Autrement formulé, la présomption de responsabilité ne comporte pas de jure de présomption d’imputabilité et pas même une présomption simple d’imputabilité susceptible de plier devant la preuve de l’absence d’intervention du constructeur dans la réalisation de la partie d’ouvrage affectée de désordres, puisqu’il appartient au maître d’ouvrage d’apporter la preuve de l’intervention du constructeur à la réalisation de la partie d’ouvrage affectée de désordres.

Mais si le constructeur poursuivi a concouru à la réalisation de l’ouvrage ou de la partie d’ouvrage affectée de désordres, alors la présomption de responsabilité/causalité s’appliquera avec toute sa rigueur ; ce qu’illustre parfaitement un arrêt de la troisième Chambre civile du 3 décembre 2008 (2) qui énonce :

« qu’ayant retenu que le seul fait, pour chacun des deux constructeurs dont les marchés participaient directement par leur objet à la création de l’escalier, la partie gros oeuvre pour la société Rec, la partie fabrication et pose pour la société Bivort, d’affirmer qu’il n’est pas l’auteur de la réduction de section des piliers qui a été effectuée afin de permettre la mise en place de l’escalier dans le gros oeuvre du bâtiment sur lequel ils étaient l’un et l’autre chargés d’intervenir à cette fin, et qui pouvait aussi bien entrer dans les attributions de l’un et de l’autre, ne fait pas pour chacun la preuve positive qui leur incombe de la cause étrangère et n’est donc pas de nature à les exonérer de la responsabilité de plein droit que l’article 1792 du code civil met à leur charge à l’égard du maître de l’ouvrage… ».

Le constructeur présumé responsable pourra cependant exercer une action en garantie contre l’un ou plusieurs des autres constructeurs, le recours entre coobligés impliquant la démonstration d’une faute, laquelle sera la plupart du temps mise en évidence à l’occasion des opérations d’expertise judiciaire précédant quasiment tous les procès au fond en matière de construction.
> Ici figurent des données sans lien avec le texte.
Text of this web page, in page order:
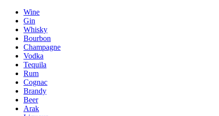
Wine
Gin
Whisky
Bourbon
Champagne
Vodka
Tequila
Rum
Cognac
Brandy
Beer
Arak
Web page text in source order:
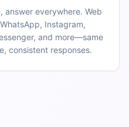
answer everywhere. Web
Instagram,
and more—same
consistent responses.
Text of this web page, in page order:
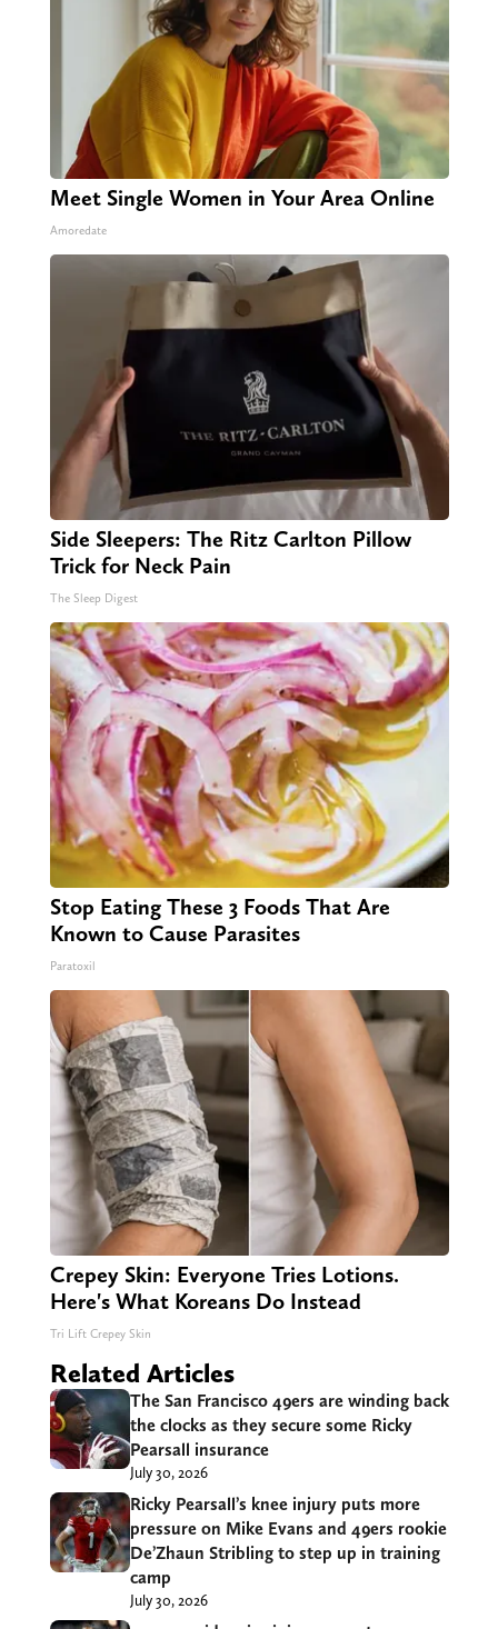
Meet Single Women in Your Area Online
Amoredate
Side Sleepers: The Ritz Carlton Pillow
Trick for Neck Pain
The Sleep Digest
Stop Eating These 3 Foods That Are
Known to Cause Parasites
Paratoxil
Crepey Skin: Everyone Tries Lotions.
Here's What Koreans Do Instead
Tri Lift Crepey Skin
Related Articles
The San Francisco 49ers are winding back
the clocks as they secure some Ricky
Pearsall insurance
July 30, 2026
Ricky Pearsall’s knee injury puts more
pressure on Mike Evans and 49ers rookie
De’Zhaun Stribling to step up in training
camp
July 30, 2026
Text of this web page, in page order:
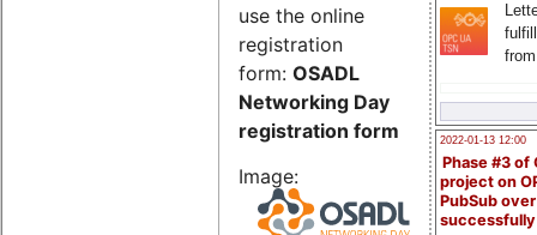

La présomption de responsabilité ne prive donc pas pour autant le constructeur présumé responsable d’établir à l’égard d’un autre constructeur que le dommage ne lui est pas imputable mais est imputable à ce dernier ; cette démonstration du défaut d’imputabilité ne devant pas se confondre avec le fait du colocateur qui n’est pas – vis-à-vis du maître d’ouvrage – une cause d’exonération de sa responsabilité fondée sur l’article 1792 du code civil.

En définitive, le constructeur pourra ou non selon la qualité de son interlocuteur exciper :

– vis-à-vis du maître d’ouvrage et de son colocateur d’ouvrage, du défaut d’imputabilité du dommage, s’il affecte une partie de l’ouvrage à laquelle il est resté étranger ;

– vis-à-vis du colocateur d’ouvrage seulement, de l’absence d’une faute quelconque de sa part et d’un lien de causalité entre la faute dudit colocateur d’ouvrage et le dommage considéré affectant un ouvrage à la réalisation duquel ils ont tous deux participé.

Mots clés :

RESPONSABILITE DES CONSTRUCTEURS * Responsabilité décennale * Champ d’application * Travaux réalisés * Louage d’ouvrage * Constatation nécessaire

(1) V. pour un rappel récent CA Angers, 1re Ch. A., 27 mai 2008, juris-data n° 2008-371699.

(2) Civ. 3e, 3 déc. 2008, n° 07-16.638.